**YOUR ASSIGNMENT**. Render every line of the data exactly as written, and leave out the pictures.

(Stored records)
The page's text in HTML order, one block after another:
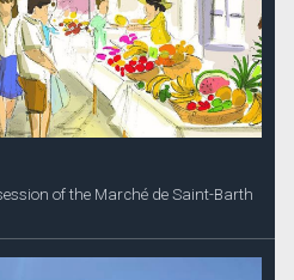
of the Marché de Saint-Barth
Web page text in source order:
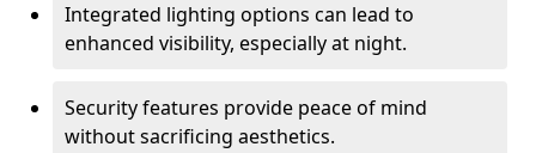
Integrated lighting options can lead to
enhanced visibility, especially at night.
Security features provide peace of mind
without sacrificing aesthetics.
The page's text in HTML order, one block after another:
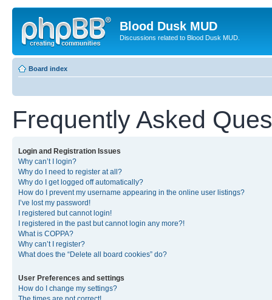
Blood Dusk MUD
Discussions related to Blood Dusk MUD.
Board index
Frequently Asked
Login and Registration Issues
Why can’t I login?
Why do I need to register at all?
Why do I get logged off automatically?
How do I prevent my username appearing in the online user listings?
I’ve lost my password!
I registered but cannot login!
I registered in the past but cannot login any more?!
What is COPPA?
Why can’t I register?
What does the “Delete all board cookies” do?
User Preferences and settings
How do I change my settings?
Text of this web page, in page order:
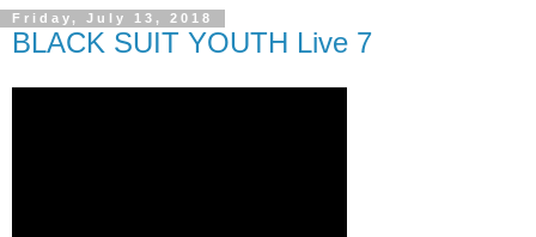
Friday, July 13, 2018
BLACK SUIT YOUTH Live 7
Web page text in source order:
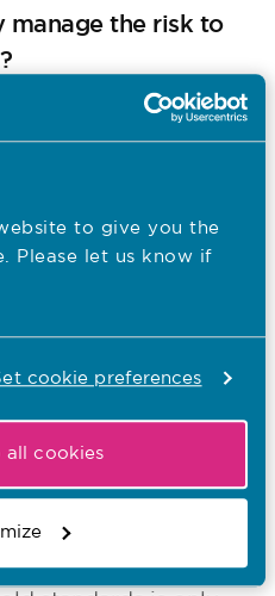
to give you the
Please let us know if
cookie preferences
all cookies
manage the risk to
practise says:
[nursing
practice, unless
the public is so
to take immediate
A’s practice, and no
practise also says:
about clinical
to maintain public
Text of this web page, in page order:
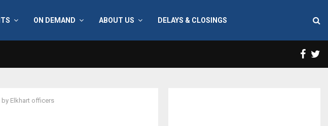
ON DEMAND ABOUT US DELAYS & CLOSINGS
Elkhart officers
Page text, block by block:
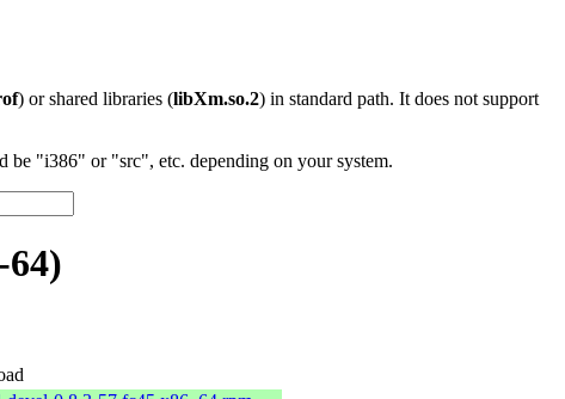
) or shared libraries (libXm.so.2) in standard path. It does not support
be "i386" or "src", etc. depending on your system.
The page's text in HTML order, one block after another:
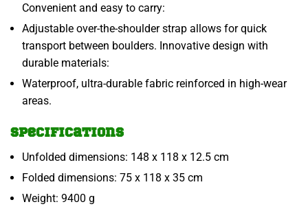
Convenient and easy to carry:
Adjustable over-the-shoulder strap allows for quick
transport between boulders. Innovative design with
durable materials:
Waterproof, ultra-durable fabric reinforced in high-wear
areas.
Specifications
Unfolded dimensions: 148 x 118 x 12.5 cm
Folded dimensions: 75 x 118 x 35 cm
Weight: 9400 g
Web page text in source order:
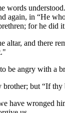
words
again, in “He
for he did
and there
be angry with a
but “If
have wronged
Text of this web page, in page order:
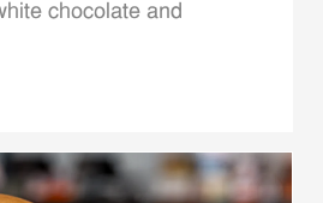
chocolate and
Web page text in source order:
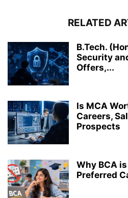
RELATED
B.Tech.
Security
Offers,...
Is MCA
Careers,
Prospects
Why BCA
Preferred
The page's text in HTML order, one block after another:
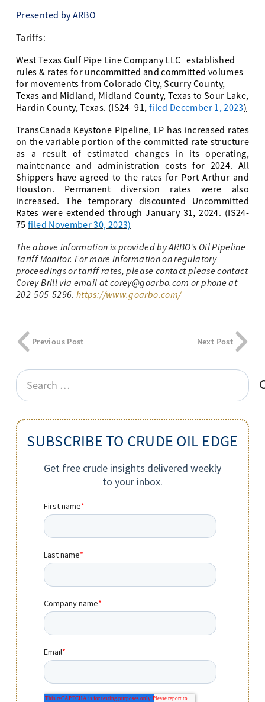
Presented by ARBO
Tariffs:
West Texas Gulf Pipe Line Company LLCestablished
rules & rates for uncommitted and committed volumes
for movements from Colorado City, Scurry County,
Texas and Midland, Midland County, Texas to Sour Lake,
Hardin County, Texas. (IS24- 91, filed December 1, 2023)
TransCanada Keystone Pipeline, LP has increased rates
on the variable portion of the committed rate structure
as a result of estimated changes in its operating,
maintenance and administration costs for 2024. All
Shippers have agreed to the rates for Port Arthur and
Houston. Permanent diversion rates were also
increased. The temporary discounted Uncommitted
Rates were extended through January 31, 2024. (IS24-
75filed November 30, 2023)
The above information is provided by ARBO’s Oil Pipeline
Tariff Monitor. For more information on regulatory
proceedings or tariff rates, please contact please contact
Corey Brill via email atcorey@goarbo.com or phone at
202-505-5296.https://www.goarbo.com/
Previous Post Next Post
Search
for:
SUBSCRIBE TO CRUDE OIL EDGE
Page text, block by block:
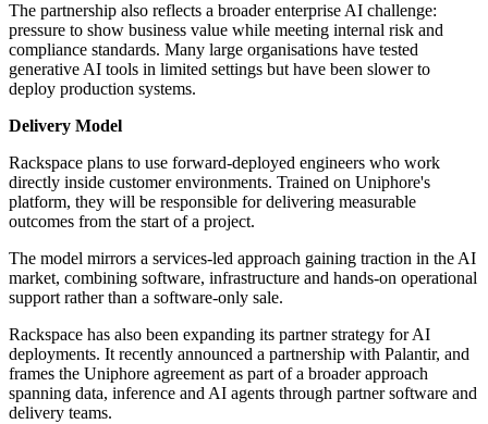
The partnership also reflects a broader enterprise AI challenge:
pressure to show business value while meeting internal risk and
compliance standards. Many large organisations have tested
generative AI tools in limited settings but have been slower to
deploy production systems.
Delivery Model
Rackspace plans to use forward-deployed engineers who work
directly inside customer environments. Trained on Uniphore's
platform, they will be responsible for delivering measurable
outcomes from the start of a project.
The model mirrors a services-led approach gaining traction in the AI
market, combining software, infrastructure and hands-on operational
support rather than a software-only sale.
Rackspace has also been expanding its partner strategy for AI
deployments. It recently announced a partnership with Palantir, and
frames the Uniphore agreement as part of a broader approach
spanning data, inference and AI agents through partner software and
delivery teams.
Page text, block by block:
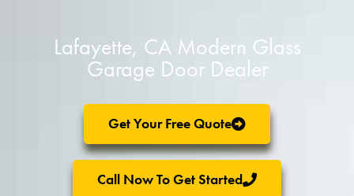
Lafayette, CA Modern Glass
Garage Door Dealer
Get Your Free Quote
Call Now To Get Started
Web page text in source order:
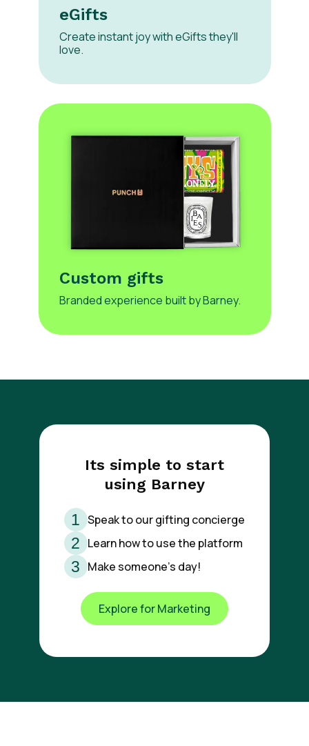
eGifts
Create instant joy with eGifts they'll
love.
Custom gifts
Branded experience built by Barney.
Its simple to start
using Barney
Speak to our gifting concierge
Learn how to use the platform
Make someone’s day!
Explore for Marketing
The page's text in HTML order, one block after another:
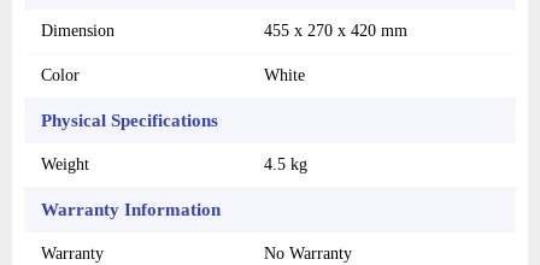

**RESPONSE BELOW**.
The page's text in HTML order, one block after another:
of the Marché de Saint-Barth
Web page text in source order:
Integrated lighting options can lead to
enhanced visibility, especially at night.
Security features provide peace of mind
without sacrificing aesthetics.
The page's text in HTML order, one block after another:
Blood Dusk MUD
Discussions related to Blood Dusk MUD.
Board index
Frequently Asked
Login and Registration Issues
Why can’t I login?
Why do I need to register at all?
Why do I get logged off automatically?
How do I prevent my username appearing in the online user listings?
I’ve lost my password!
I registered but cannot login!
I registered in the past but cannot login any more?!
What is COPPA?
Why can’t I register?
What does the “Delete all board cookies” do?
User Preferences and settings
How do I change my settings?
Text of this web page, in page order:
Friday, July 13, 2018
BLACK SUIT YOUTH Live 7
Web page text in source order:
to give you the
Please let us know if
cookie preferences
all cookies
manage the risk to
practise says:
[nursing
practice, unless
the public is so
to take immediate
A’s practice, and no
practise also says:
about clinical
to maintain public
Text of this web page, in page order:
ON DEMAND ABOUT US DELAYS & CLOSINGS
Elkhart officers
Page text, block by block:
) or shared libraries (libXm.so.2) in standard path. It does not support
be "i386" or "src", etc. depending on your system.
The page's text in HTML order, one block after another:
Convenient and easy to carry:
Adjustable over-the-shoulder strap allows for quick
transport between boulders. Innovative design with
durable materials:
Waterproof, ultra-durable fabric reinforced in high-wear
areas.
Specifications
Unfolded dimensions: 148 x 118 x 12.5 cm
Folded dimensions: 75 x 118 x 35 cm
Weight: 9400 g
Web page text in source order:
words
again, in “He
for he did
and there
be angry with a
but “If
have wronged
Text of this web page, in page order:
chocolate and
Web page text in source order:
RELATED
B.Tech.
Security
Offers,...
Is MCA
Careers,
Prospects
Why BCA
Preferred
The page's text in HTML order, one block after another:
Presented by ARBO
Tariffs:
West Texas Gulf Pipe Line Company LLCestablished
rules & rates for uncommitted and committed volumes
for movements from Colorado City, Scurry County,
Texas and Midland, Midland County, Texas to Sour Lake,
Hardin County, Texas. (IS24- 91, filed December 1, 2023)
TransCanada Keystone Pipeline, LP has increased rates
on the variable portion of the committed rate structure
as a result of estimated changes in its operating,
maintenance and administration costs for 2024. All
Shippers have agreed to the rates for Port Arthur and
Houston. Permanent diversion rates were also
increased. The temporary discounted Uncommitted
Rates were extended through January 31, 2024. (IS24-
75filed November 30, 2023)
The above information is provided by ARBO’s Oil Pipeline
Tariff Monitor. For more information on regulatory
proceedings or tariff rates, please contact please contact
Corey Brill via email atcorey@goarbo.com or phone at
202-505-5296.https://www.goarbo.com/
Previous Post Next Post
Search
for:
SUBSCRIBE TO CRUDE OIL EDGE
Page text, block by block:
The partnership also reflects a broader enterprise AI challenge:
pressure to show business value while meeting internal risk and
compliance standards. Many large organisations have tested
generative AI tools in limited settings but have been slower to
deploy production systems.
Delivery Model
Rackspace plans to use forward-deployed engineers who work
directly inside customer environments. Trained on Uniphore's
platform, they will be responsible for delivering measurable
outcomes from the start of a project.
The model mirrors a services-led approach gaining traction in the AI
market, combining software, infrastructure and hands-on operational
support rather than a software-only sale.
Rackspace has also been expanding its partner strategy for AI
deployments. It recently announced a partnership with Palantir, and
frames the Uniphore agreement as part of a broader approach
spanning data, inference and AI agents through partner software and
delivery teams.
Page text, block by block:
Lafayette, CA Modern Glass
Garage Door Dealer
Get Your Free Quote
Call Now To Get Started
Web page text in source order:
eGifts
Create instant joy with eGifts they'll
love.
Custom gifts
Branded experience built by Barney.
Its simple to start
using Barney
Speak to our gifting concierge
Learn how to use the platform
Make someone’s day!
Explore for Marketing
The page's text in HTML order, one block after another:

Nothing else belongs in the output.